Bagaimana dengan Persib Bandung? Mereka relatif lebih stabil. Walau gagal tampil sebagai juara di wilayah Barat, mereka tetap menunjukkan penampilan yang menjanjikan. Kombinasi pemain senior seperti Atep, Firman Utina, M. Ridwan, Supardi, digabungkan dengan pemain muda seperti Taufiq, Ferdinand Sinaga, Ahmad Jufrianto, hingga pemain asing yang benar-benar sesuai kebutuhan seperti Temakan Konate dan Vladimir Vujovic. Tadinya orang mengira Persib bakal mengalami kepayahan tatkala menjamu sesama tim bertabur bintang, Persebaya. Tapi siapa yang menyangka juara wilayah Timur itu tampil antiklimaks. Nirkemenangan ditengarai merupakan efek permasalahan non-teknis berupa keterlambatan gaji plus urusan teknis berupa cedera massal. Di tengah keterpurukan Persebaya, Mitra Kukar dan Pelita Bandung Raya bersaing mencari satu tiket tersisa. PBR yang telah menyingkirkan Persija dikarenakan BEPE-factor ternyata belum mau mengakhiri kejutan. Laga "derby" melawan Persib menjadi partai hidup-mati yang penuh kejutan. Tapi ada yang lebih unik dibandingkan kemenangan yang berbuah tiket semifinal, melainkan gol bunuh diri BEPE ke gawang PBR agaknya makin membuat pilu Persija #ifuknowwhatimean
Semifinal penuh tekanan di stadion GSJ juga dilalui dengan penuh perjuangan. Nyaris disingkirkan lewat gol Alberto Goncalves, Persib memperpanjang nafas melalui gol Vujovic. Momen perubahan strategi di Arema benar-benar dieksploitasi Persib. Sepasang gol Atep-Konate menyudahi laga yang istimewa ini.

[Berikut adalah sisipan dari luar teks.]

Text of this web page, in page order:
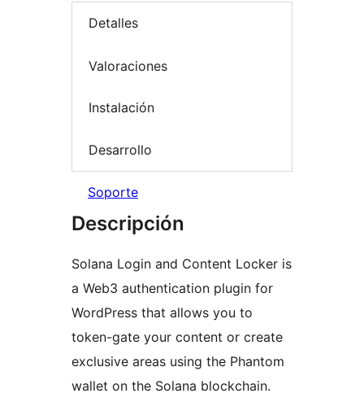
Detalles
Valoraciones
Instalación
Desarrollo
Soporte
Descripción
Solana Login and Content Locker is
a Web3 authentication plugin for
WordPress that allows you to
token-gate your content or create
exclusive areas using the Phantom
wallet on the Solana blockchain.
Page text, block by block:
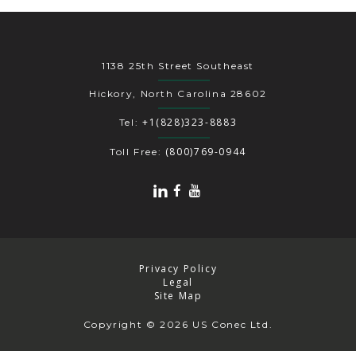
1138 25th Street Southeast
Hickory, North Carolina 28602
Tel: +1(828)323-8883
Toll Free: (800)769-0944
Copyright © 2026 US Conec Ltd.
Privacy Policy
Legal
Site Map
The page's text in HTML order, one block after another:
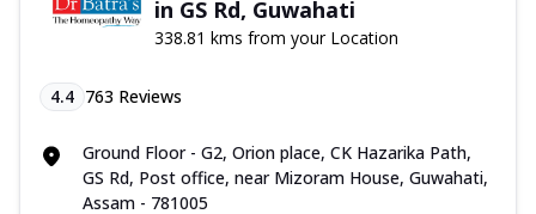
in GS Rd, Guwahati
338.81 kms from your Location
4.4 763 Reviews
Ground Floor - G2, Orion place, CK Hazarika Path,
GS Rd, Post office, near Mizoram House, Guwahati,
Assam - 781005
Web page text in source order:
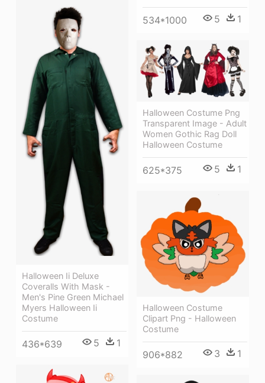
534*1000 5 1
Halloween Ii Deluxe
Coveralls With Mask -
Men's Pine Green Michael
Myers Halloween Ii
Costume
436*639 5 1
Halloween Costume Png
Transparent Image - Adult
Women Gothic Rag Doll
Halloween Costume
625*375 5 1
Halloween Costume
Clipart Png - Halloween
Costume
906*882 3 1
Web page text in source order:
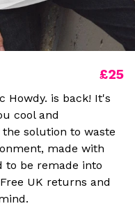
£25
Howdy. is back! It's
cool and
solution to waste
made with
to be remade into
UK returns and
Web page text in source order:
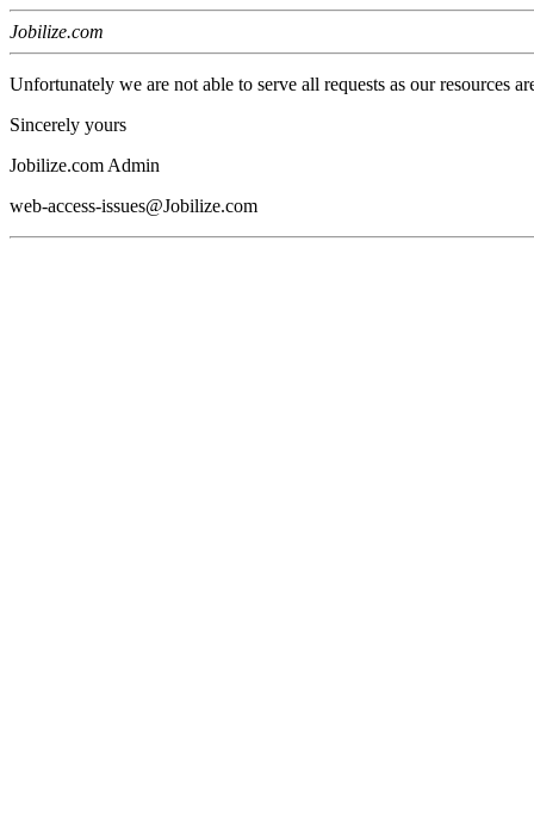
Jobilize.com
Unfortunately we are not able to serve all requests as our resources
Sincerely yours
Jobilize.com Admin
web-access-issues@Jobilize.com
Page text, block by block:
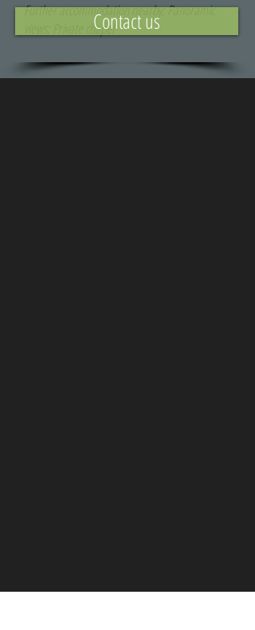
Further accommodation nearby; Panoramic
views; Private chapelContact us
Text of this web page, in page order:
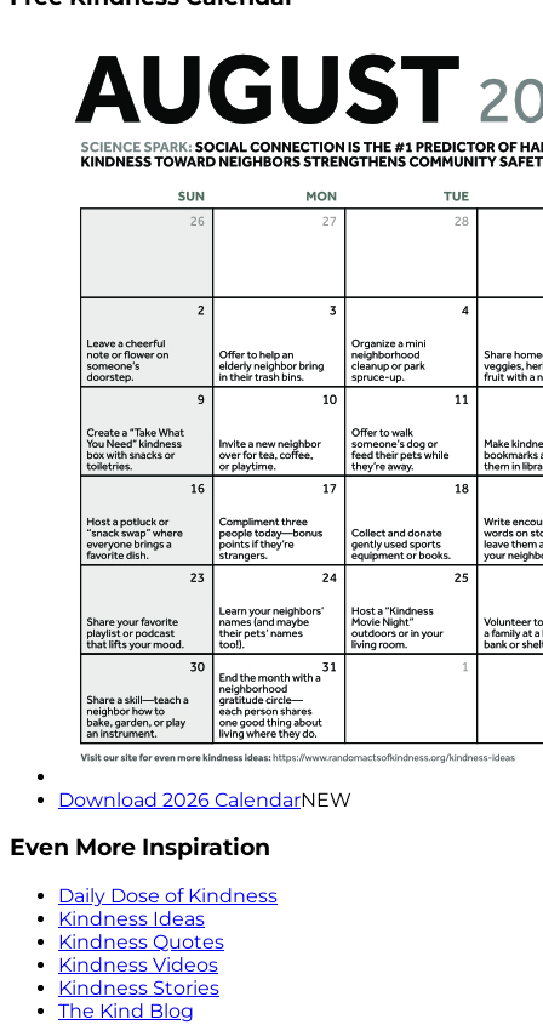
Download 2026 CalendarNEW
Even More Inspiration
Daily Dose of Kindness
Kindness Ideas
Kindness Quotes
Kindness Videos
Kindness Stories
The Kind Blog
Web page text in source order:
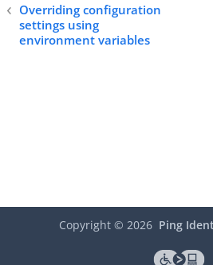
Overriding configuration
settings using
environment variables
Copyright © 2026 Ping
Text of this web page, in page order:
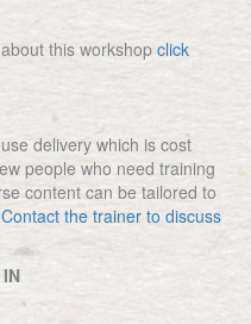
this workshop click
delivery which is cost
people who need training
content can be tailored to
Contact the trainer to discuss
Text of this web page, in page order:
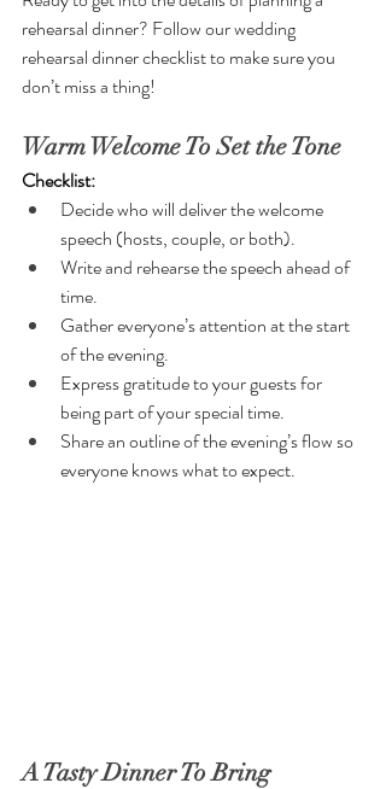
rehearsal dinner? Follow our wedding
rehearsal dinner checklist to make sure you
don’t miss a thing!
Warm Welcome To Set the Tone
Checklist:
Decide who will deliver the welcome
speech (hosts, couple, or both).
Write and rehearse the speech ahead of
time.
Gather everyone’s attention at the start
of the evening.
Express gratitude to your guests for
being part of your special time.
Share an outline of the evening’s flow so
everyone knows what to expect.
A Tasty Dinner To Bring
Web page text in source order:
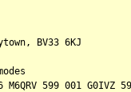
BV33 6KJ
599 001 G0IVZ
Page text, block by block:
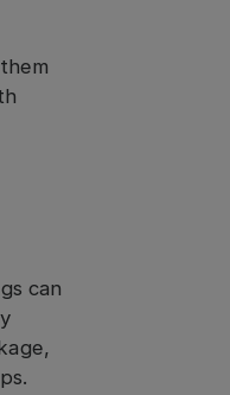
can
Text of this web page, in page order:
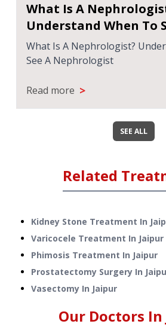
What Is A
Understand When To
Nephrologist
What Is A Nephrologist?
See A Nephrologist
Read more >
SEE ALL
Related
Kidney Stone Treatment In
Varicocele Treatment In Jaipur
Phimosis Treatment In Jaipur
Prostatectomy Surgery In
Vasectomy In Jaipur
Our Doctors In
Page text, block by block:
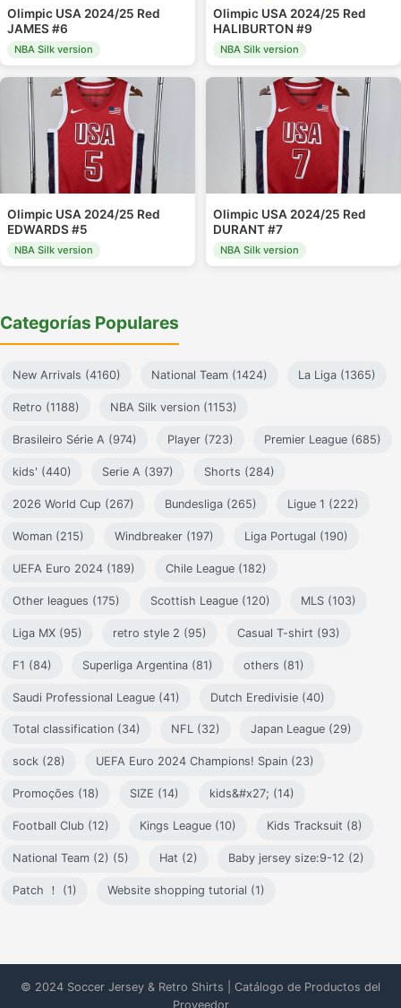
Olimpic USA 2024/25 Red
JAMES #6
NBA Silk version
Olimpic USA 2024/25 Red
HALIBURTON #9
NBA Silk version
Olimpic USA 2024/25 Red
EDWARDS #5
NBA Silk version
Olimpic USA 2024/25 Red
DURANT #7
NBA Silk version
Categorías Populares
New Arrivals (4160) National Team (1424) La Liga (1365)
Retro (1188) NBA Silk version (1153)
Brasileiro Série A (974) Player (723) Premier League (685)
kids' (440) Serie A (397) Shorts (284)
2026 World Cup (267) Bundesliga (265) Ligue 1 (222)
Woman (215) Windbreaker (197) Liga Portugal (190)
UEFA Euro 2024 (189) Chile League (182)
Other leagues (175) Scottish League (120) MLS (103)
Liga MX (95) retro style 2 (95) Casual T-shirt (93)
F1 (84) Superliga Argentina (81) others (81)
Saudi Professional League (41) Dutch Eredivisie (40)
Total classification (34) NFL (32) Japan League (29)
sock (28) UEFA Euro 2024 Champions! Spain (23)
Promoções (18) SIZE (14) kids&#x27; (14)
Football Club (12) Kings League (10) Kids Tracksuit (8)
National Team (2) (5) Hat (2) Baby jersey size:9-12 (2)
Patch ！ (1) Website shopping tutorial (1)
© 2024 Soccer Jersey & Retro Shirts | Catálogo de Productos del
Proveedor
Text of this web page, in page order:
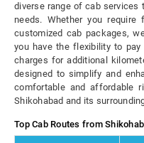
diverse range of cab services
needs. Whether you
customized cab packages,
you have the flexibility to
charges for additional
designed to simplify and
comfortable and affordable
Shikohabad and its
Top Cab Routes from
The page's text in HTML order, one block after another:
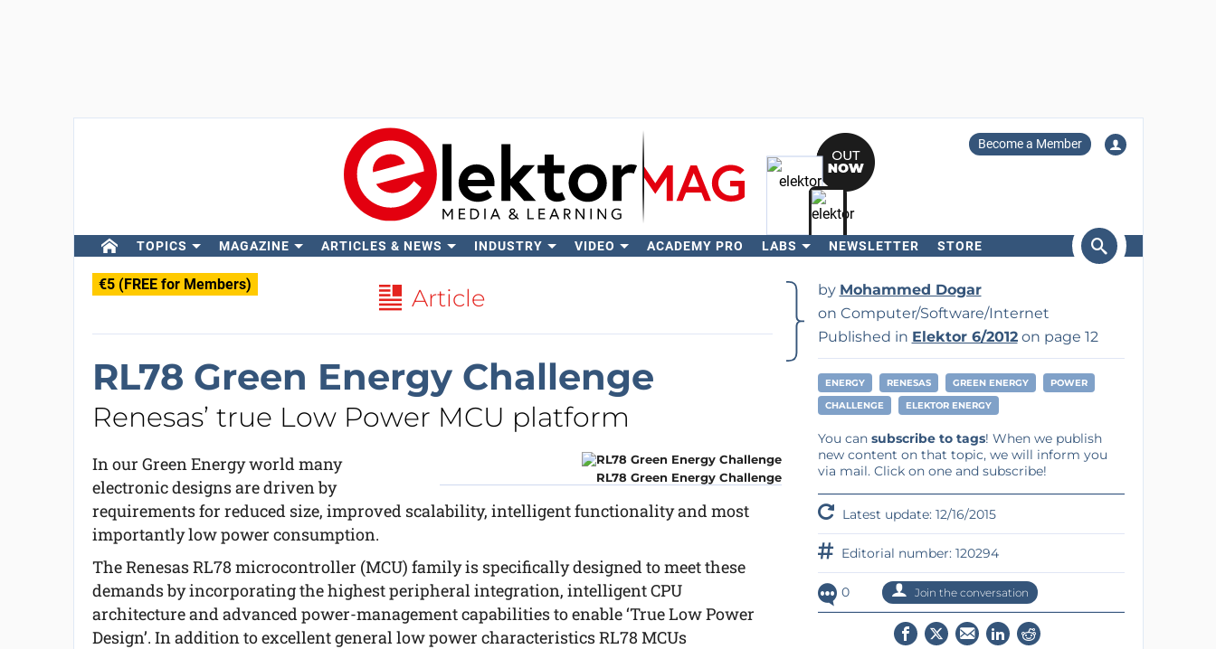
Become a Member
TOPICS MAGAZINE ARTICLES & NEWS INDUSTRY VIDEO ACADEMY PRO LABS NEWSLETTER STORE
€5 (FREE for Members) Article
RL78 Green Energy Challenge
Renesas’ true Low Power MCU platform
RL78 Green Energy Challenge
In our Green Energy world many
electronic designs are driven by
requirements for reduced size, improved scalability, intelligent functionality and most
importantly low power consumption.
The Renesas RL78 microcontroller (MCU) family is specifically designed to meet these
demands by incorporating the highest peripheral integration, intelligent CPU
architecture and advanced power-management capabilities to enable ‘True Low Power
Design’. In addition to excellent general low power characteristics RL78 MCUs
by Mohammed Dogar
on Computer/Software/Internet
Published in Elektor 6/2012on page 12
ENERGY RENESAS GREEN ENERGY
POWER
CHALLENGE
ELEKTOR ENERGY
You can subscribe to tags! When we publish
new content on that topic, we will inform you
via mail. Click on one and subscribe!
Latest update: 12/16/2015
Editorial number: 120294
0 Join the conversation
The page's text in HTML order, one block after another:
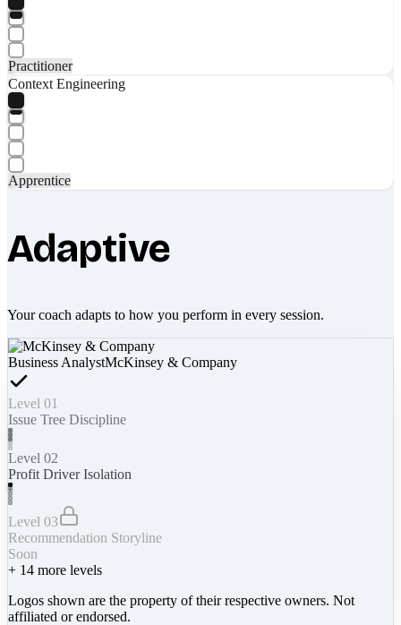
Practitioner
Context Engineering
Apprentice
Adaptive
Your coach adapts to how you perform in every session.
Business AnalystMcKinsey & Company
Level 01
Issue Tree Discipline
Level 02
Profit Driver Isolation
Level 03
Recommendation Storyline
Soon
+ 14 more levels
Logos shown are the property of their respective owners. Not
affiliated or endorsed.
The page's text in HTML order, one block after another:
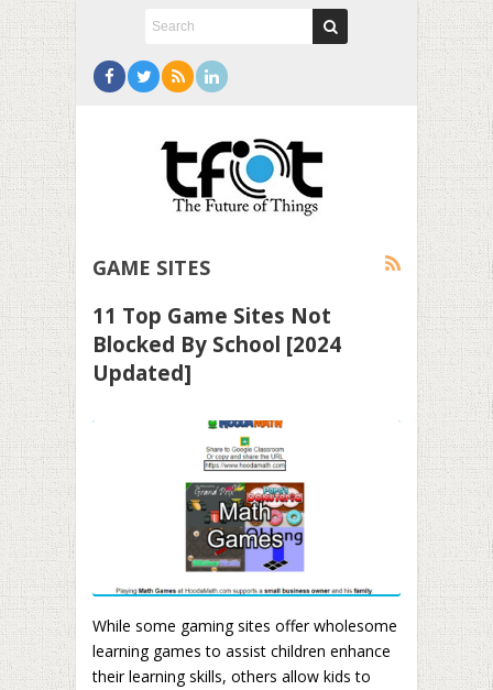
GAME SITES
11 Top Game Sites Not
Blocked By School [2024
Updated]
While some gaming sites offer wholesome
learning games to assist children enhance
their learning skills, others allow kids to
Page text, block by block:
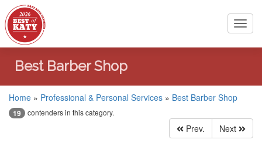
Best Barber Shop
Home » Professional & Personal Services » Best Barber Shop
19 contenders in this category.
Prev. Next
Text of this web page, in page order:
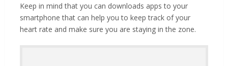
Keep in mind that you can downloads apps to your
smartphone that can help you to keep track of your
heart rate and make sure you are staying in the zone.
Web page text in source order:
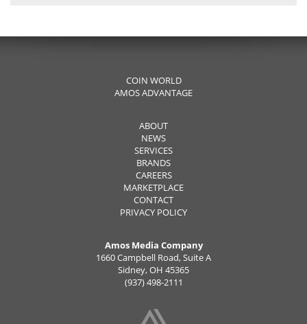
COIN WORLD
AMOS ADVANTAGE
ABOUT
NEWS
SERVICES
BRANDS
CAREERS
MARKETPLACE
CONTACT
PRIVACY POLICY
Amos Media Company
1660 Campbell Road, Suite A
Sidney, OH 45365
(937) 498-2111
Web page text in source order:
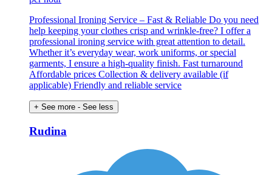
Professional Ironing Service – Fast & Reliable Do you need
help keeping your clothes crisp and wrinkle-free? I offer a
professional ironing service with great attention to detail.
Whether it’s everyday wear, work uniforms, or special
garments, I ensure a high-quality finish. Fast turnaround
Affordable prices Collection & delivery available (if
applicable) Friendly and reliable service
+ See more - See less
Rudina
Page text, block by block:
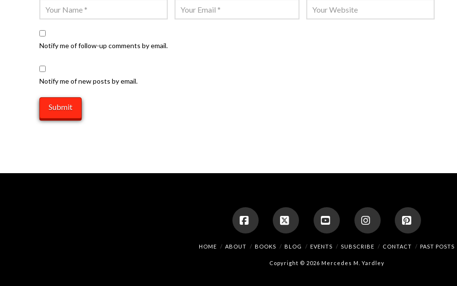
Notify me of follow-up comments by email.
Notify me of new posts by email.
FacebookX YouTubeInstagramPinterest
HOME ABOUT BOOKS BLOG EVENTS SUBSCRIBE CONTACT PAST POSTS
Copyright © 2026 Mercedes M. Yardley
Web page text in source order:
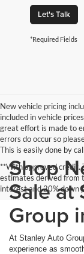
Let's Talk
*Required Fields
New vehicle pricing
included in vehicle
great effort is made to
errors do occur so
This is easily done by
**With approved credit.
estimates derived from
interest and 20% down
Shop
Sale at
Group
At Stanley Auto
experience as
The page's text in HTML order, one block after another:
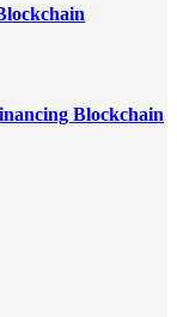
Blockchain
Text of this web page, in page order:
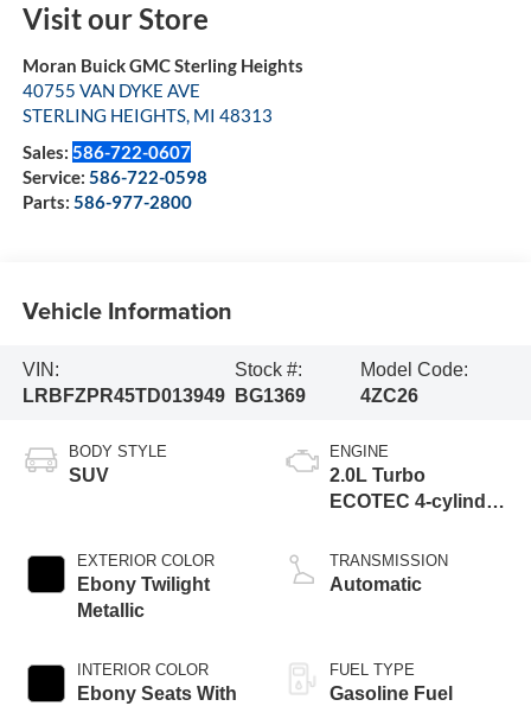
Visit our Store
Moran Buick GMC Sterling Heights
40755 VAN DYKE AVE
STERLING HEIGHTS, MI 48313
Sales: 586-722-0607
Service: 586-722-0598
Parts: 586-977-2800
Vehicle Information
VIN:
LRBFZPR45TD013949
Stock #:
BG1369
Model Code:
4ZC26
BODY STYLE
SUV
EXTERIOR COLOR
Ebony Twilight
Metallic
INTERIOR COLOR
Ebony Seats With
ENGINE
2.0L Turbo
ECOTEC 4-cylinder
TRANSMISSION
Automatic
FUEL TYPE
Gasoline Fuel
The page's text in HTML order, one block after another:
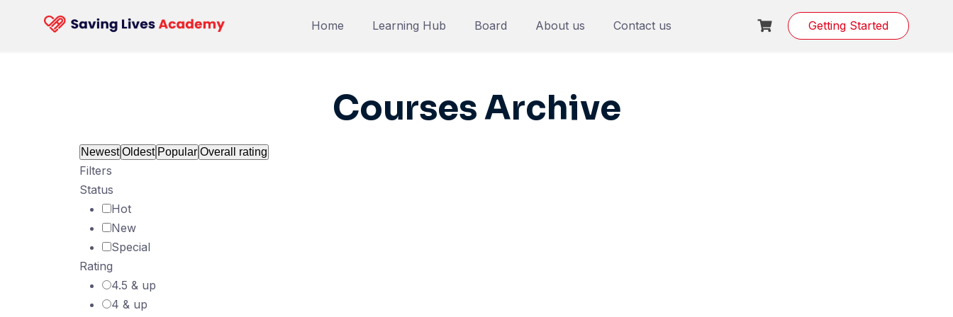
Home Learning Hub Board About us Contact us Getting Started
Courses Archive
Newest Oldest Popular Overall rating
Filters
Status
Hot
New
Special
Rating
4.5 & up
4 & up
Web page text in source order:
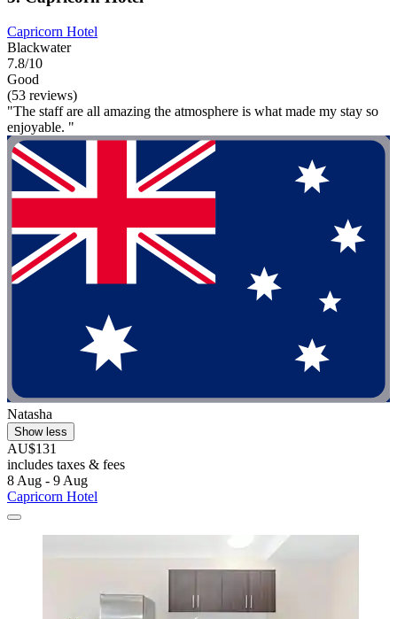
Capricorn Hotel
Blackwater
7.8/10
Good
(53 reviews)
"The staff are all amazing the atmosphere is what made my stay so
enjoyable. "
Natasha
Show less
AU$131
includes taxes & fees
8 Aug - 9 Aug
Capricorn Hotel
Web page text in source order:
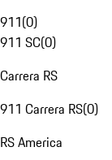
911(0)
911 SC(0)
Carrera RS
911 Carrera RS(0)
RS America
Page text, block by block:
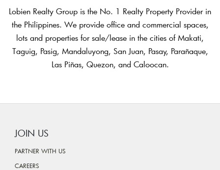
Lobien Realty Group is the No. 1 Realty Property Provider in
the Philippines. We provide office and commercial spaces,
lots and properties for sale/lease in the cities of Makati,
Taguig, Pasig, Mandaluyong, San Juan, Pasay, Parañaque,
Las Piñas, Quezon, and Caloocan.
JOIN US
PARTNER WITH US
CAREERS
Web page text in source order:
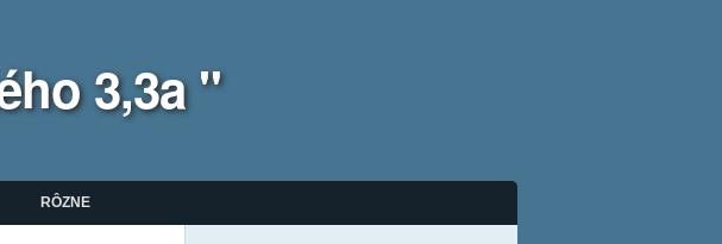
3,3a "
RÔZNE
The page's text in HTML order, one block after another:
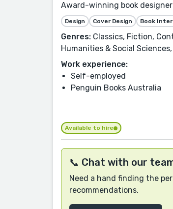
Award-winning book
Design Cover Design Book
Genres: Classics, Fiction,
Humanities & Social
Work experience:
Self-employed
Penguin Books Australia
Available to hire
📞 Chat with our
Need a hand finding the
recommendations.
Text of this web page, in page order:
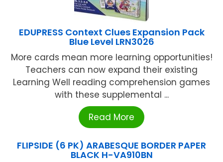
EDUPRESS Context Clues Expansion Pack
Blue Level LRN3026
More cards mean more learning opportunities!
Teachers can now expand their existing
Learning Well reading comprehension games
with these supplemental ...
Read More
FLIPSIDE (6 PK) ARABESQUE BORDER PAPER
BLACK H-VA910BN
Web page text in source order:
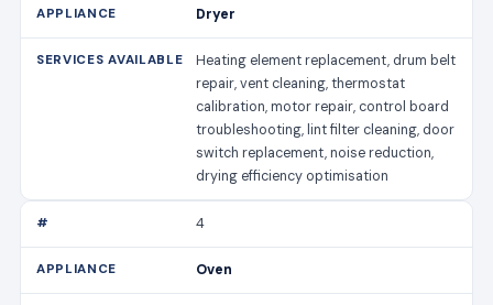
Dryer
Heating element replacement, drum belt
repair, vent cleaning, thermostat
calibration, motor repair, control board
troubleshooting, lint filter cleaning, door
switch replacement, noise reduction,
drying efficiency optimisation
4
Oven
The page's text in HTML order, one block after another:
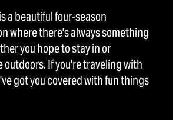
a beautiful four-season
where there's always something
you hope to stay in or
outdoors. If you're traveling with
got you covered with fun things
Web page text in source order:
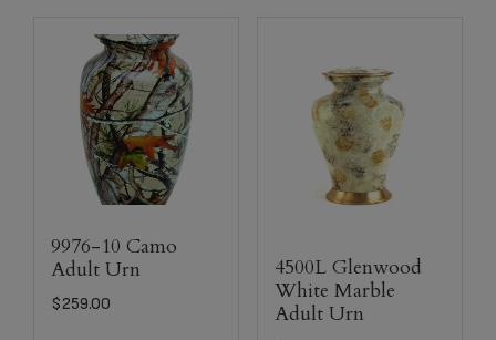
9976-10 Camo
Adult Urn
$259.00
4500L Glenwood
White Marble
Adult Urn
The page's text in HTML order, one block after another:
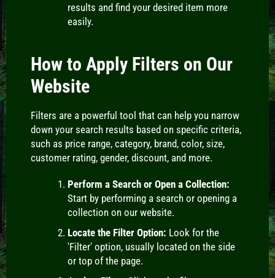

Persib, juara perdana Liga Indonesia 1994 akan membuat rekor sebagai tim spesialisasi kompetisi "penggabungan" dimana di 1994 lalu Liga Indonesia merupakan kompetisi yang menggabungkan Perserikatan dengan Galatama dan ISL 2014 merupakan gabungan ISL 2013 dan IPL 2013.
Persipura juara bertahan ISL 2013 akan membuat rekor sebagai tim pertama yang mampu mempertahankan gelar, selain itu koleksi bintang yang menjadi 5 buah membuat mereka tampil sebagai klub paling moncreng di era Liga Indonesia.